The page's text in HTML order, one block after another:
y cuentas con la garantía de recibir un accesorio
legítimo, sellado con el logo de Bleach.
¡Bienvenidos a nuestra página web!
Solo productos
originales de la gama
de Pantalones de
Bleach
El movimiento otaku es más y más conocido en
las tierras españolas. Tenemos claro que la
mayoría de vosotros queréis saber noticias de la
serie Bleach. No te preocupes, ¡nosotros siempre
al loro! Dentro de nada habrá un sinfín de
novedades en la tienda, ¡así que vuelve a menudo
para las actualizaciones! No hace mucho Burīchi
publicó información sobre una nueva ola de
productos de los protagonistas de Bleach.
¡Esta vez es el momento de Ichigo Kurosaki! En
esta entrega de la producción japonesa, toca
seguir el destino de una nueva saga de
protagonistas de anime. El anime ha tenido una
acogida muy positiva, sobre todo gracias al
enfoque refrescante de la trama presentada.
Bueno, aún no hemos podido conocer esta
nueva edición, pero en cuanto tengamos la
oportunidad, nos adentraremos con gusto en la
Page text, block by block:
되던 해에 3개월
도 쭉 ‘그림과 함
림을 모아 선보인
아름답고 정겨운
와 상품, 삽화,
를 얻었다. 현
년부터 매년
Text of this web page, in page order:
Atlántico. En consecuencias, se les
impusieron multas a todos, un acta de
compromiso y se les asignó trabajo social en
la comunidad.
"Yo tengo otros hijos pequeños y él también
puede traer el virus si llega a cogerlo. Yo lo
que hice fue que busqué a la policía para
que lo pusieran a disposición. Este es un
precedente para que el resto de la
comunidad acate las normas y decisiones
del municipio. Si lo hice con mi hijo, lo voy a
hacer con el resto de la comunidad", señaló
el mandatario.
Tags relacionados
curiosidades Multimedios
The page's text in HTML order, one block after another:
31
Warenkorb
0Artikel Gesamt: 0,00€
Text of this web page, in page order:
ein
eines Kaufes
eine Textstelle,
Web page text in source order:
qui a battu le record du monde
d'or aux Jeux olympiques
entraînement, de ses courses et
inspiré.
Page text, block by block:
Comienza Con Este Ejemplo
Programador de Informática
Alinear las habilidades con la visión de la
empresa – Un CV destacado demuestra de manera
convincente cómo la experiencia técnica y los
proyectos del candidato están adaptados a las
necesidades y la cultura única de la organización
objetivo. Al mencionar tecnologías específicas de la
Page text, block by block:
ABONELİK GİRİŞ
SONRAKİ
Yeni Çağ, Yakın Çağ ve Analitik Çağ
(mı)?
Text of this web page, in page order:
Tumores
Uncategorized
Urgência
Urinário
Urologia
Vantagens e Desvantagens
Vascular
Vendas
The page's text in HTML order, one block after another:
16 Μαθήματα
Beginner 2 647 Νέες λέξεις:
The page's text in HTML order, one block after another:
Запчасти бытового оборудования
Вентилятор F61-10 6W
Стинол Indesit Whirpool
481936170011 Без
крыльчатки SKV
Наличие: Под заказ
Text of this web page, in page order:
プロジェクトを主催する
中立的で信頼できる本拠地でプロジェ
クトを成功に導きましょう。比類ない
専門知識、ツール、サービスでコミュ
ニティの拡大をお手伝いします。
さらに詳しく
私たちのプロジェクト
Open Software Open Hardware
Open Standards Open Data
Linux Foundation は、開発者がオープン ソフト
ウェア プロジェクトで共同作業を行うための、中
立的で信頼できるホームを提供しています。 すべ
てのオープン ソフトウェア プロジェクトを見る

+===+

Reproduce the data, keeping every line exactly the same.

The page's text in HTML order, one block after another:
y cuentas con la garantía de recibir un accesorio
legítimo, sellado con el logo de Bleach.
¡Bienvenidos a nuestra página web!
Solo productos
originales de la gama
de Pantalones de
Bleach
El movimiento otaku es más y más conocido en
las tierras españolas. Tenemos claro que la
mayoría de vosotros queréis saber noticias de la
serie Bleach. No te preocupes, ¡nosotros siempre
al loro! Dentro de nada habrá un sinfín de
novedades en la tienda, ¡así que vuelve a menudo
para las actualizaciones! No hace mucho Burīchi
publicó información sobre una nueva ola de
productos de los protagonistas de Bleach.
¡Esta vez es el momento de Ichigo Kurosaki! En
esta entrega de la producción japonesa, toca
seguir el destino de una nueva saga de
protagonistas de anime. El anime ha tenido una
acogida muy positiva, sobre todo gracias al
enfoque refrescante de la trama presentada.
Bueno, aún no hemos podido conocer esta
nueva edición, pero en cuanto tengamos la
oportunidad, nos adentraremos con gusto en la
Page text, block by block:
되던 해에 3개월
도 쭉 ‘그림과 함
림을 모아 선보인
아름답고 정겨운
와 상품, 삽화,
를 얻었다. 현
년부터 매년
Text of this web page, in page order:
Atlántico. En consecuencias, se les
impusieron multas a todos, un acta de
compromiso y se les asignó trabajo social en
la comunidad.
"Yo tengo otros hijos pequeños y él también
puede traer el virus si llega a cogerlo. Yo lo
que hice fue que busqué a la policía para
que lo pusieran a disposición. Este es un
precedente para que el resto de la
comunidad acate las normas y decisiones
del municipio. Si lo hice con mi hijo, lo voy a
hacer con el resto de la comunidad", señaló
el mandatario.
Tags relacionados
curiosidades Multimedios
The page's text in HTML order, one block after another:
31
Warenkorb
0Artikel Gesamt: 0,00€
Text of this web page, in page order:
ein
eines Kaufes
eine Textstelle,
Web page text in source order:
qui a battu le record du monde
d'or aux Jeux olympiques
entraînement, de ses courses et
inspiré.
Page text, block by block:
Comienza Con Este Ejemplo
Programador de Informática
Alinear las habilidades con la visión de la
empresa – Un CV destacado demuestra de manera
convincente cómo la experiencia técnica y los
proyectos del candidato están adaptados a las
necesidades y la cultura única de la organización
objetivo. Al mencionar tecnologías específicas de la
Page text, block by block:
ABONELİK GİRİŞ
SONRAKİ
Yeni Çağ, Yakın Çağ ve Analitik Çağ
(mı)?
Text of this web page, in page order:
Tumores
Uncategorized
Urgência
Urinário
Urologia
Vantagens e Desvantagens
Vascular
Vendas
The page's text in HTML order, one block after another:
16 Μαθήματα
Beginner 2 647 Νέες λέξεις:
The page's text in HTML order, one block after another:
Запчасти бытового оборудования
Вентилятор F61-10 6W
Стинол Indesit Whirpool
481936170011 Без
крыльчатки SKV
Наличие: Под заказ
Text of this web page, in page order:
プロジェクトを主催する
中立的で信頼できる本拠地でプロジェ
クトを成功に導きましょう。比類ない
専門知識、ツール、サービスでコミュ
ニティの拡大をお手伝いします。
さらに詳しく
私たちのプロジェクト
Open Software Open Hardware
Open Standards Open Data
Linux Foundation は、開発者がオープン ソフト
ウェア プロジェクトで共同作業を行うための、中
立的で信頼できるホームを提供しています。 すべ
てのオープン ソフトウェア プロジェクトを見る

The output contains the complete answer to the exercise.